Maybe a little history lesson will heighten appreciation for Colorado Day. In a nutshell, Colorado had to fight for 15 years to be admitted to the Union. The process was marred by disputes over whether the territory had the minimum 30,000 people required for statehood and by negative impressions from the East, according to “Semi-Centennial History of the State of Colorado” by Jerome Smiley.

“The East Coast generally did not welcome any Western states,” said Tom Noel, professor of history at the University of Colorado-Denver, who also writes columns for The Denver Post as “Dr. Colorado.”

An 1875 newspaper article from The Pittsburgh Commercial summed up the prevailing opinion of the territory: “There is something repulsive in the idea that a few handful of rough miners and reckless bullwhackers, numbering less than 100,000, should have the same voice in the senate as New York, Pennsylvania, and Ohio.”

Nevertheless, in 1873, President Ulysses S. Grant urged the Senate to approve admission.

“I would recommend for your favorable consideration the passage of an enabling act for the admission of Colorado as a State of the Union.

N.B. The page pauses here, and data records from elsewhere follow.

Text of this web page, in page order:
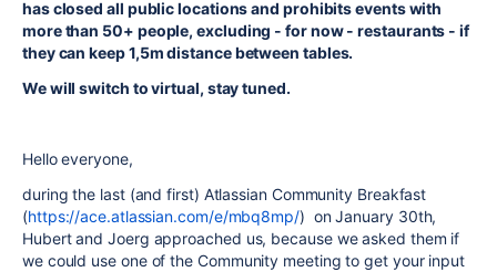
has closed all public locations and prohibits events with
more than 50+ people, excluding - for now - restaurants - if
they can keep 1,5m distance between tables.
We will switch to virtual, stay tuned.
Hello everyone,
during the last (and first) Atlassian Community Breakfast
(https://ace.atlassian.com/e/mbq8mp/) on January 30th,
Hubert and Joerg approached us, because we asked them if
we could use one of the Community meeting to get your input
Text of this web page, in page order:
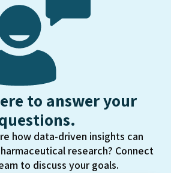
to answer your
how data-driven insights can
research? Connect
to discuss your goals.
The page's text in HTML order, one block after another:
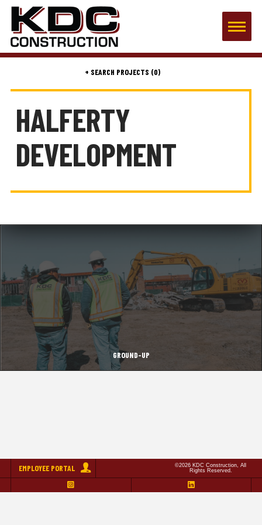
HALFERTY
DEVELOPMENT
GROUND-UP
(0)
EMPLOYEE PORTAL
©2026 KDC Construction, All
Rights Reserved.
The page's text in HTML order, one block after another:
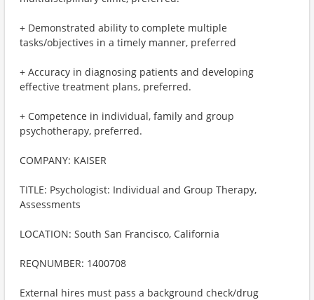
+ Demonstrated ability to complete multiple
tasks/objectives in a timely manner, preferred
+ Accuracy in diagnosing patients and developing
effective treatment plans, preferred.
+ Competence in individual, family and group
psychotherapy, preferred.
COMPANY: KAISER
TITLE: Psychologist: Individual and Group Therapy,
Assessments
LOCATION: South San Francisco, California
REQNUMBER: 1400708
External hires must pass a background check/drug
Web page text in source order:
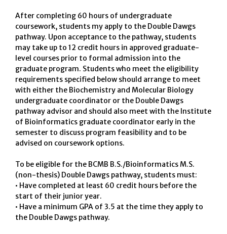
After completing 60 hours of undergraduate
coursework, students my apply to the Double Dawgs
pathway. Upon acceptance to the pathway, students
may take up to 12 credit hours in approved graduate-
level courses prior to formal admission into the
graduate program. Students who meet the eligibility
requirements specified below should arrange to meet
with either the Biochemistry and Molecular Biology
undergraduate coordinator or the Double Dawgs
pathway advisor and should also meet with the Institute
of Bioinformatics graduate coordinator early in the
semester to discuss program feasibility and to be
advised on coursework options.
To be eligible for the BCMB B.S./Bioinformatics M.S.
(non-thesis) Double Dawgs pathway, students must:
• Have completed at least 60 credit hours before the
start of their junior year.
• Have a minimum GPA of 3.5 at the time they apply to
the Double Dawgs pathway.
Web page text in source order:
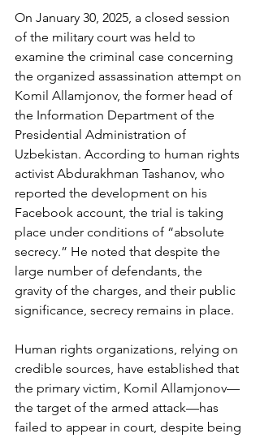
On January 30, 2025, a closed session
of the military court was held to
examine the criminal case concerning
the organized assassination attempt on
Komil Allamjonov, the former head of
the Information Department of the
Presidential Administration of
Uzbekistan. According to human rights
activist Abdurakhman Tashanov, who
reported the development on his
Facebook account, the trial is taking
place under conditions of “absolute
secrecy.” He noted that despite the
large number of defendants, the
gravity of the charges, and their public
significance, secrecy remains in place.
Human rights organizations, relying on
credible sources, have established that
the primary victim, Komil Allamjonov—
the target of the armed attack—has
failed to appear in court, despite being
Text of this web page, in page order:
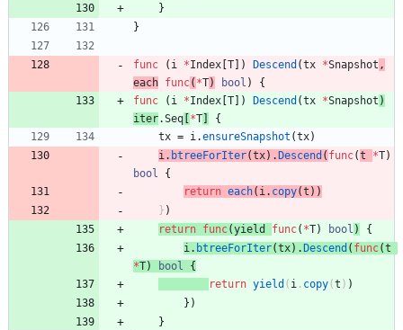
}
}
func ( i *Index T ) Descend (tx *Snapshot ,
each func( *T) bool )
{
func
( i *Index T ) Descend (tx *Snapshot )
iter.Seq *T
{
tx = i.ensureSnapshot (tx)
i. btreeForIter(tx) . Descend ( func(t *T)
bool
{
return each( i. copy(t ) )
} )
return func(yield func( *T) bool )
{
i. btreeForIter(tx) . Descend ( func(t
*T) bool
{
return yield ( i . copy(t ) )
} )
}
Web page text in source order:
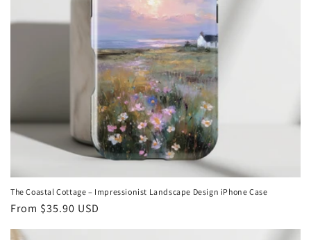
The Coastal Cottage – Impressionist Landscape Design iPhone Case
Regular
From $35.90 USD
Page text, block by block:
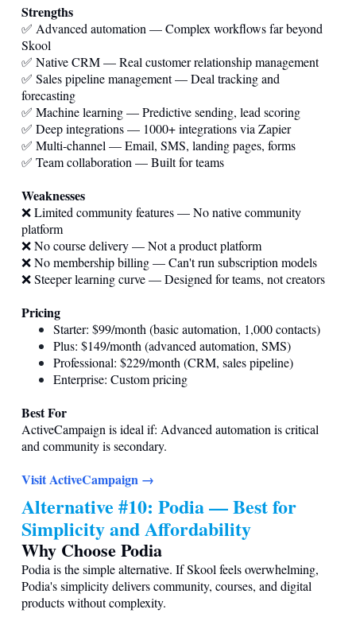
Strengths
✅ Advanced automation — Complex workflows far beyond
Skool
✅ Native CRM — Real customer relationship management
✅ Sales pipeline management — Deal tracking and
forecasting
✅ Machine learning — Predictive sending, lead scoring
✅ Deep integrations — 1000+ integrations via Zapier
✅ Multi-channel — Email, SMS, landing pages, forms
✅ Team collaboration — Built for teams
Weaknesses
❌ Limited community features — No native community
platform
❌ No course delivery — Not a product platform
❌ No membership billing — Can't run subscription models
❌ Steeper learning curve — Designed for teams, not creators
Pricing
Starter: $99/month (basic automation, 1,000 contacts)
Plus: $149/month (advanced automation, SMS)
Professional: $229/month (CRM, sales pipeline)
Enterprise: Custom pricing
Best For
ActiveCampaign is ideal if: Advanced automation is critical
and community is secondary.
Visit ActiveCampaign →
Alternative #10: Podia — Best for
Simplicity and Affordability
Why Choose Podia
Podia is the simple alternative. If Skool feels overwhelming,
Podia's simplicity delivers community, courses, and digital
products without complexity.
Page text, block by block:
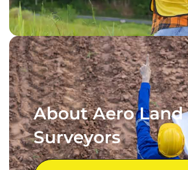
About Aero Land
Surveyors
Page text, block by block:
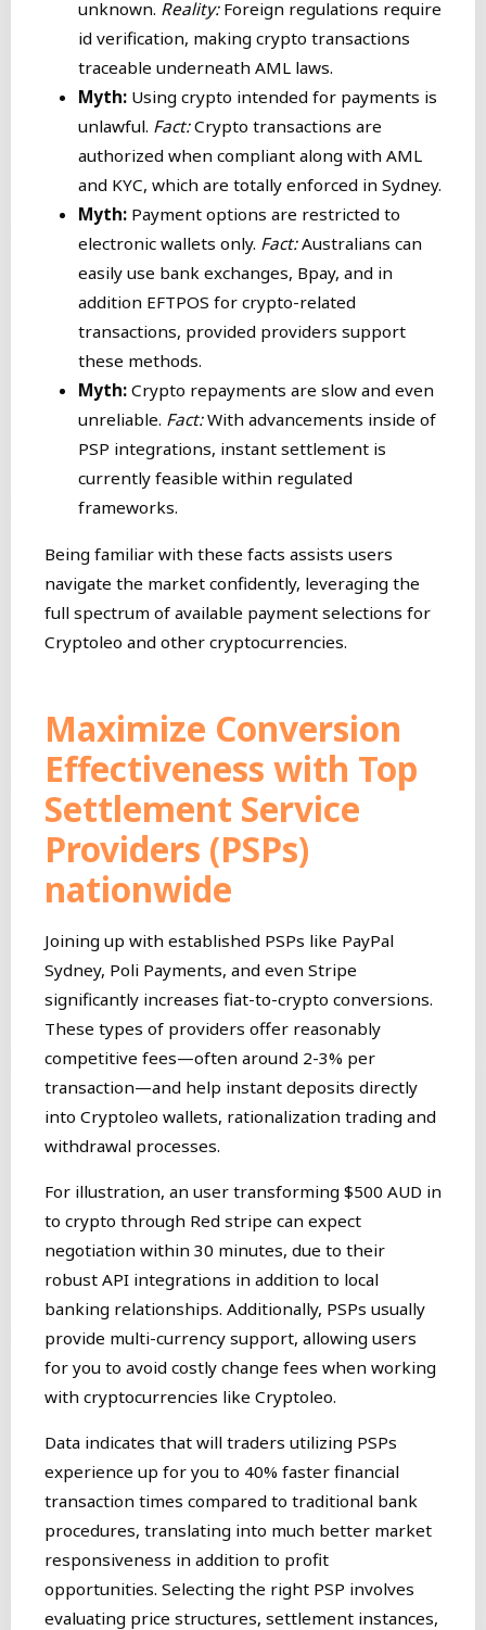
unknown. Reality: Foreign regulations require
id verification, making crypto transactions
traceable underneath AML laws.
Myth: Using crypto intended for payments is
unlawful. Fact:Crypto transactions are
authorized when compliant along with AML
and KYC, which are totally enforced in Sydney.
Myth: Payment options are restricted to
electronic wallets only. Fact:Australians can
easily use bank exchanges, Bpay, and in
addition EFTPOS for crypto-related
transactions, provided providers support
these methods.
Myth: Crypto repayments are slow and even
unreliable. Fact:With advancements inside of
PSP integrations, instant settlement is
currently feasible within regulated
frameworks.
Being familiar with these facts assists users
navigate the market confidently, leveraging the
full spectrum of available payment selections for
Cryptoleo and other cryptocurrencies.
Maximize Conversion
Effectiveness with Top
Settlement Service
Providers (PSPs)
nationwide
Joining up with established PSPs like PayPal
Sydney, Poli Payments, and even Stripe
significantly increases fiat-to-crypto conversions.
These types of providers offer reasonably
competitive fees—often around 2-3% per
transaction—and help instant deposits directly
into Cryptoleo wallets, rationalization trading and
withdrawal processes.
For illustration, an user transforming $500 AUD in
to crypto through Red stripe can expect
negotiation within 30 minutes, due to their
robust API integrations in addition to local
banking relationships. Additionally, PSPs usually
provide multi-currency support, allowing users
for you to avoid costly change fees when working
with cryptocurrencies like Cryptoleo.
Data indicates that will traders utilizing PSPs
experience up for you to 40% faster financial
transaction times compared to traditional bank
procedures, translating into much better market
responsiveness in addition to profit
opportunities. Selecting the right PSP involves
evaluating price structures, settlement instances,

It possesses all the elements of a prosperous state, agricultural and mineral, and I believe has a population now to justify such admission,” he said.

Two years later, Grant appointed John Routt as territorial governor, and Routt helped write and rework the state constitution (he eventually would be elected the state’s first governor).

State representatives voted to ratify the constitution on July 1, 1876, and Grant signed the proclamation of statehood on Aug. 1. People celebrated, although the party was “overshadowed by the return of grasshoppers” that had come the summer before, damaging crops and “picking the land clean,” according to a 1976 article in Colorado/Rocky Mountain West magazine.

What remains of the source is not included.